I use Family Tree Maker, an older program that works great for me. I really got into genealogy about 18 years ago, although I had interested since an early teen. Oh…the regrets of not writing down the stories and asking questions of grandparents before they passed. I met so many wonderful, helpful people throughout the US; lots of extended cousins from family lines. Many of them are gone now and I treasure what they so willingly shared.

I became the family “historian”. When that happens, information and documents flow in from all sides, especially as the older generations pass. I have so much stuff and feel a deep obligation to preserve it in the best way possible. A lot of it is original paper, original land grant deeds, photo albums from the Civil War, my grandma’s doll from 1909, etc. Although I’d like it all scanned into electronic format, I think that becomes “lost” and family/descendants can’t easily view it, so I want the physical items, too.

Guess I don’t have an answer on organization, but I’m currently in the middle of a quick-onset downsizing venture.
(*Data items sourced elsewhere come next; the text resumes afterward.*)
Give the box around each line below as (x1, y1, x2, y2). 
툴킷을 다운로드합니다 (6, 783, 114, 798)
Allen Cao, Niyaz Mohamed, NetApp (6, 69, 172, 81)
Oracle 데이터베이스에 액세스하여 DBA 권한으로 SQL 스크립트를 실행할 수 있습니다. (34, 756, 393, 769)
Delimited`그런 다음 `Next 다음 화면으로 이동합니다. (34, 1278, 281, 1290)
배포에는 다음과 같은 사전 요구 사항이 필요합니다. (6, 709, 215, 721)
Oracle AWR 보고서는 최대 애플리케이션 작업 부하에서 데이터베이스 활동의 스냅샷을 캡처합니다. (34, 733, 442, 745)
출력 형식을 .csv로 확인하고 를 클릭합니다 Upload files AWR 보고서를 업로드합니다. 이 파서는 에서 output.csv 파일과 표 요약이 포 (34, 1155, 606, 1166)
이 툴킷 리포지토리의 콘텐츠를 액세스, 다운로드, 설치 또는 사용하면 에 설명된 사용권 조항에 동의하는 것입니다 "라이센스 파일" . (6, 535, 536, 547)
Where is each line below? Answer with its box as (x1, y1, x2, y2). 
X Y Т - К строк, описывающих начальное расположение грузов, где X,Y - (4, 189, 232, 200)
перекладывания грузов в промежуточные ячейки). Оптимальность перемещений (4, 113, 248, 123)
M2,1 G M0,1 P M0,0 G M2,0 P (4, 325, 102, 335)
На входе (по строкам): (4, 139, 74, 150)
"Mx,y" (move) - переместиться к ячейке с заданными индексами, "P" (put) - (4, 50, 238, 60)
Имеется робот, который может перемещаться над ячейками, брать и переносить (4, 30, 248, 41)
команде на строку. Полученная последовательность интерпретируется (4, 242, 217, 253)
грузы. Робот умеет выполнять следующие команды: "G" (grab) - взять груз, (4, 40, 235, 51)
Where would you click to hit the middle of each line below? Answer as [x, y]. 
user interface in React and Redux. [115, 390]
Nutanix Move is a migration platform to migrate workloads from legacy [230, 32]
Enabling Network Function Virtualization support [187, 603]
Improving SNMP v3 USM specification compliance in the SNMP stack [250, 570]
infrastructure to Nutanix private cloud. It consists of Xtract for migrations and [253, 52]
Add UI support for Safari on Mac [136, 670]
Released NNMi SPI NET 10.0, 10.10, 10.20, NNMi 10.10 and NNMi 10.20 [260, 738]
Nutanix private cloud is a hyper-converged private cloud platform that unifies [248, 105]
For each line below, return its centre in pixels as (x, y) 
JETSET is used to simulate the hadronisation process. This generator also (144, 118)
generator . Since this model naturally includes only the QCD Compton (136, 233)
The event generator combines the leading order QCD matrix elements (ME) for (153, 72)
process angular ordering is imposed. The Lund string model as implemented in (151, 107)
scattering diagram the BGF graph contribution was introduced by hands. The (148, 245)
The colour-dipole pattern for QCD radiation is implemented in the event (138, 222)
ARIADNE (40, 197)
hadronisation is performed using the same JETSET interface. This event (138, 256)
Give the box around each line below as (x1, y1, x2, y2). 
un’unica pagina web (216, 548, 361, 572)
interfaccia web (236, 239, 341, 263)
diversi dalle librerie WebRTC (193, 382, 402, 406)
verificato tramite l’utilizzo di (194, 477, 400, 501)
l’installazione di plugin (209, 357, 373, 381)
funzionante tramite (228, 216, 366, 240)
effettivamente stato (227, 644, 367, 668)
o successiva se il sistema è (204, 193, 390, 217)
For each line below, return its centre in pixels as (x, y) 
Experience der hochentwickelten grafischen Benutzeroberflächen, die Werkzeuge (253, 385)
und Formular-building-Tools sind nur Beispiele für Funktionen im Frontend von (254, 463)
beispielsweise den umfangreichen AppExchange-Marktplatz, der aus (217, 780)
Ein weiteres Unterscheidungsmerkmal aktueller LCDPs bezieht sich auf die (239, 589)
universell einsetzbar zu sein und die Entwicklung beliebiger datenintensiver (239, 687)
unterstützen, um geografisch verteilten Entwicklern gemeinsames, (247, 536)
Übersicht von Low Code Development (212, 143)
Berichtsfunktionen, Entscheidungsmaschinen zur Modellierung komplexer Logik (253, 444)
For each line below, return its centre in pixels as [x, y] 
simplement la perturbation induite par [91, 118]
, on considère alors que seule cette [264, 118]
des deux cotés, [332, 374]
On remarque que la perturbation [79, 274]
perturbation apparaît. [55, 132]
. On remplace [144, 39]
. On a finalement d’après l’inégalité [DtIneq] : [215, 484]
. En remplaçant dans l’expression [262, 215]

A lot is going into temporary storage, but the genealogy is staying with me at the rental.

Okay…

You can use GRAMPS–a free software program you can download online.It’ts a bit clunky, but it’s free and you can keep everything on your computer. https://gramps-project.org/introduction-WP/

You can use Tribal Pages. www.tribalpages.com. The simple version is free and you can choose to stay out of the directory if you want to do so. Even if you opt in, nobody can see your tree without your permission.

There are a gazillion genealogy software programs, including one specifically for Macs.

jonri knows this field.

As mentioned above, the more detail the better regarding the stories of people’s lives. Names and origins are precious when you get them and I asked my grandmother before she passed away. What I regret not asking, is more detail to flesh out those names. Their interests, skills or the lack, and a psychological profile. I have a book from a great great aunt, which is quite honest for the time, written around 1908. Some of the psychological tendencies ring true for my generation, and there is something quite reassuring about reading these details which I see echoed in me and my cousins.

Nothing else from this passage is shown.